CurriculumFoundations of Data Science
DATA_ENG 200 Foundations of Data Science
Offered: Winter (TTh 9:30-10:50 a.m.) and Spring (TTh 12:30-1:50 p.m.)
Foundations of Data Science will cover the fundamentals of data science and the context within which this field operates. This course will introduce the steps of the data science lifecycle and the associated data tools and techniques, through implementation in languages such as Python. This course is reserved for students pursuing the McCormick Machine Learning and Data Science Minor. We encourage students to take this early in their studies for the minor. It is the first part of a two-part sequence with DATA_ENG 300.
Prerequisite: COMP_SCI 150
Learning Objectives
(General overview)
- Students will understand the core concepts and scope of data science.
- Students will understand the stages of the data science lifecycle and the common tools and techniques used.
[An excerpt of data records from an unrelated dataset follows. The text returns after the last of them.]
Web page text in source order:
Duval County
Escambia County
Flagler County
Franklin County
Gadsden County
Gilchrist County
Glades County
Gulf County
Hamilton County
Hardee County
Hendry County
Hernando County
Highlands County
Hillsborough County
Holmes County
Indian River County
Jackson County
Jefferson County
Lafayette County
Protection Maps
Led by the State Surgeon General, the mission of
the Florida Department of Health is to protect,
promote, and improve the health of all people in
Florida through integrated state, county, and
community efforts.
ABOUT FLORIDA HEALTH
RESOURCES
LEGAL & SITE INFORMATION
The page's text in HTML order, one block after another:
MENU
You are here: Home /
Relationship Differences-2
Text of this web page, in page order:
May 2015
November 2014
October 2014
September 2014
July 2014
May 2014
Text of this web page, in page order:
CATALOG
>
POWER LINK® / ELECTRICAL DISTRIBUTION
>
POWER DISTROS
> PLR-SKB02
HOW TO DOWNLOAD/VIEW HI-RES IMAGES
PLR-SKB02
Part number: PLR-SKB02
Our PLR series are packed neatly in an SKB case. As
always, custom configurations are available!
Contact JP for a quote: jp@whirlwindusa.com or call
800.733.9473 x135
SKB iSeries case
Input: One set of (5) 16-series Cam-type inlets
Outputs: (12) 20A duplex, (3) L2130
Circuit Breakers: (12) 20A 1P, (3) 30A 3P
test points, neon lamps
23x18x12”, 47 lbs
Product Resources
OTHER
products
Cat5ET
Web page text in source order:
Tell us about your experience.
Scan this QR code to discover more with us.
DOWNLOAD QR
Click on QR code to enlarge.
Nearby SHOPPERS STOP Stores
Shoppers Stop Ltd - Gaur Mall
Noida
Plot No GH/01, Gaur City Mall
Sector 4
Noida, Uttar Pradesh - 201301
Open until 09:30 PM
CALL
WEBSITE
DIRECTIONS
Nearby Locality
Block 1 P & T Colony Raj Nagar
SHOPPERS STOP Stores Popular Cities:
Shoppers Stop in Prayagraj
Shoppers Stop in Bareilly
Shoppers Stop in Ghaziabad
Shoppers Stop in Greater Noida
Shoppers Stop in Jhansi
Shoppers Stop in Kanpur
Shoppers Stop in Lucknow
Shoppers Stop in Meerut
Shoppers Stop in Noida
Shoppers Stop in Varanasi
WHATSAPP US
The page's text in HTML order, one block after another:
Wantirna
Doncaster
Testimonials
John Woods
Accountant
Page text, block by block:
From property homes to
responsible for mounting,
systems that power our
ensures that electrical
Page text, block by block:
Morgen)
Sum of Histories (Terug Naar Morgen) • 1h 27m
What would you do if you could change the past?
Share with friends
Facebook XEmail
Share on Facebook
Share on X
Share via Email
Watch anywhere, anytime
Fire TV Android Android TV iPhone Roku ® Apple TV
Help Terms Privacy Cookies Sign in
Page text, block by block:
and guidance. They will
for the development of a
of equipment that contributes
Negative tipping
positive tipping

- Students will be able to formulate and scope innovative, relevant, or scientific questions that can be addressed with data.
- Students will be able to utilize computational thinking for problem-solving in data science.
- Students will be able to present data findings through written communications and visual aids through homework assignments and a project presentation.
(Related to specific topics)
- Students will be able to conduct exploratory data analysis to uncover insights.
- Students will know and be able to apply principles of data cleaning and manipulation.
- Students will know and be able to apply the principles of algorithmic data collection and joining of multiple data sources.
- Students will know and be able to identify and avoid common pitfalls in data analytics, such as algorithmic bias.
- Students will know and be able to construct reproducible data science pipelines to ensure replicability of analyses.
(If time permits)
- Students will understand and apply best practices for handling and protecting sensitive data.
- Students will be able to implement version control to manage and track changes in data projects.
Topics
- Introduction to data science
- Data exploration and visualization
- Data manipulation, transformation, and standardization
- Algorithmic data retrieval methods
- Statistical modeling and machine learning
- Introduction to cloud computing
- Ethics and algorithmic bias
(If time permits)
- Data security and privacy
- Version control
More information on required materials will be coming soon.